Une séance de revenants au Rathhaus
On raconte l'histoire suivante sur le décès de l'avoyer François-Joseph-Nicolas d'Alt de Tieffenthal :
L'échevin était veuf depuis longtemps et les nombreuses années passées au service du pays lui faisaient envisager l'avenir avec inquiétude. Il avait déjà quatre-vingt-deux ans. Que n'avait-il pas déjà vécu ! Il pensa à son service militaire en Autriche et se souvint soudain d'une vieille femme de Bohême qui lui avait lu l'avenir dans les mains. Ses paroles résonnaient encore dans ses oreilles : « Tu vivras plus longtemps que moi, mais quand le tilleul devant ta maison aura trois cents ans, tu ne le verras plus verdir. »
Il regarda dehors et vit le tilleul devant sa maison. Il était dans sa trois centième année et se tenait, dénudé, dans le paysage hivernal.
Pensif, le vieil homme se mit au lit et suivit ses souvenirs en rêve.
Tout à coup, il entendit la cloche de la maison sonner. Il se leva, ouvrit la fenêtre et vit le gardien, lanterne à la main, qui lui cria : « La séance va commencer ! »
A cet instant, il vit un cortège de silhouettes sombres se diriger vers la mairie.
Il s'habilla rapidement, prit l'épée à poignée d'argent, mit sa perruque, enfila son manteau et se mit en route vers l'hôtel de ville. Les fenêtres étaient brillamment éclairées et la lumière des torches tombait sur le vieux tilleul.
En entrant dans la salle, il vit de nombreux défunts, comme son prédécesseur Jean-Henri Vonderweid, qui délibéraient dans une langue qu'il ne connaissait pas. Lorsque la séance prit fin, les torches s'éteignirent et les défunts s'estompèrent pour devenir des ombres. Dans un bruit de craquements et de coups, comme si des os se frottaient les uns aux autres, les revenants quittèrent la salle en marmonnant : « Diligite justitiam qui judicatis terram. Diligite justitiam qui judicatis terram. »
C'en était trop pour le pauvre homme. Il quitta la salle, traversa la rue, sous le tilleul dénudé jusqu'à sa maison et se coucha en tremblant.
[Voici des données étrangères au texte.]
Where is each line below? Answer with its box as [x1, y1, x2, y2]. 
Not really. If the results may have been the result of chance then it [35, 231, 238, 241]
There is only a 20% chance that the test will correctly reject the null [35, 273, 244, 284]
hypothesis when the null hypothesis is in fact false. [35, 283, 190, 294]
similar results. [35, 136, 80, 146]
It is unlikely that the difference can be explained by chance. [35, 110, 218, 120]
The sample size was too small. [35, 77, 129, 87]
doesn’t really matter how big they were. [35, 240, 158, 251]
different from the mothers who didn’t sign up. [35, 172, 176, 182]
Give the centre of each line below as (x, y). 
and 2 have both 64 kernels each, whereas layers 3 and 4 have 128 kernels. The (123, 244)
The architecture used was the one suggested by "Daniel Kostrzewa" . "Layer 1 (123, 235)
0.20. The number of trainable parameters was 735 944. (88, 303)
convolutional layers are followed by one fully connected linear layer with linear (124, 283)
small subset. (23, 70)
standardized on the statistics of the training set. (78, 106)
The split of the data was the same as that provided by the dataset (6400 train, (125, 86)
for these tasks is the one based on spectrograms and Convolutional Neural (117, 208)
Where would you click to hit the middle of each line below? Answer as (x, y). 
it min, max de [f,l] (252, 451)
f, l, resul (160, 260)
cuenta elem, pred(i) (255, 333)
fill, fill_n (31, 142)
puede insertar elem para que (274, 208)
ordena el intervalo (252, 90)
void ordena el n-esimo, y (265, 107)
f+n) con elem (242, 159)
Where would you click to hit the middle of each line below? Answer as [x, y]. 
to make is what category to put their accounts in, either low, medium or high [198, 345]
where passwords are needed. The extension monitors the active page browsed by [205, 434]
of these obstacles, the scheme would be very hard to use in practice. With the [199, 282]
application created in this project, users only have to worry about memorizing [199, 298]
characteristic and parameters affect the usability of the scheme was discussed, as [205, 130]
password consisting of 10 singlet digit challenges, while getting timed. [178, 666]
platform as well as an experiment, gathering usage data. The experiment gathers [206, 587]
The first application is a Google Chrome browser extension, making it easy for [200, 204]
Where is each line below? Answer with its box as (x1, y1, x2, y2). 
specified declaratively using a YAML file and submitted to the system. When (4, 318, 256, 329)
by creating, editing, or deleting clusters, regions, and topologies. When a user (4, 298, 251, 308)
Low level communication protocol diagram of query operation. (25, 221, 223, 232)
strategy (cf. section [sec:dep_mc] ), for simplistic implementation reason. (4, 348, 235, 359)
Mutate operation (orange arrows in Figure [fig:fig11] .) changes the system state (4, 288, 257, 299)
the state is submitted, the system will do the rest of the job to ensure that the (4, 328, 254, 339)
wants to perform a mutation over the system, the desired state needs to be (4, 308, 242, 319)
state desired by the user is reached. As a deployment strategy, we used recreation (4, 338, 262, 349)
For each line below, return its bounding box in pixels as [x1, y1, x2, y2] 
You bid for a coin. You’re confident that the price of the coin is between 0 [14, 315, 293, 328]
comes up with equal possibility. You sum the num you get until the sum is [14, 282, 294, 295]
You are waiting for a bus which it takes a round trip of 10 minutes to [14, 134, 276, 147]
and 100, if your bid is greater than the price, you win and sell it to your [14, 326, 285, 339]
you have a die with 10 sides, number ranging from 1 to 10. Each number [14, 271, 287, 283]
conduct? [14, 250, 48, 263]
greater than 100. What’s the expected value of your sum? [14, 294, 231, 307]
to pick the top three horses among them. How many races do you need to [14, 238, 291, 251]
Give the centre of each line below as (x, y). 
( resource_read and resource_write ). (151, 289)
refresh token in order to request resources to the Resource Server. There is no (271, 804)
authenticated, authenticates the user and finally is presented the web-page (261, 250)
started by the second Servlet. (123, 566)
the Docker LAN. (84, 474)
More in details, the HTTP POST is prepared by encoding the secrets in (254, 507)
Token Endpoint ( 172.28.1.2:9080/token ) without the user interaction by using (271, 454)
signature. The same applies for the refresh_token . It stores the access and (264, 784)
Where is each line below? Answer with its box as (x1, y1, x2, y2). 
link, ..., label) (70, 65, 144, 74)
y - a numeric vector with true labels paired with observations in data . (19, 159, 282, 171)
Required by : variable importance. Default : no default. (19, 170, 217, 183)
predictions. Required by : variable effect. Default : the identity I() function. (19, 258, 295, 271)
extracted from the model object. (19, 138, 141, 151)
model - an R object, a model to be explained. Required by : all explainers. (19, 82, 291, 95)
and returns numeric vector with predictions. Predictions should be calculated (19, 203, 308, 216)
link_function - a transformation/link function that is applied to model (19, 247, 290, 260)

Il vit encore un éclair, entendit l'horloge sonner minuit, puis sombra dans un sommeil agité.
Le lendemain, il fit venir le confesseur et mourut peu après.
Ainsi, la vieille femme avait eu raison : Il n'avait pas vu le tilleul reverdir au printemps suivant.
Raconté à nouveau d’après : J. Genoud, Légendes Fribourgeoises, Fribourg 1892.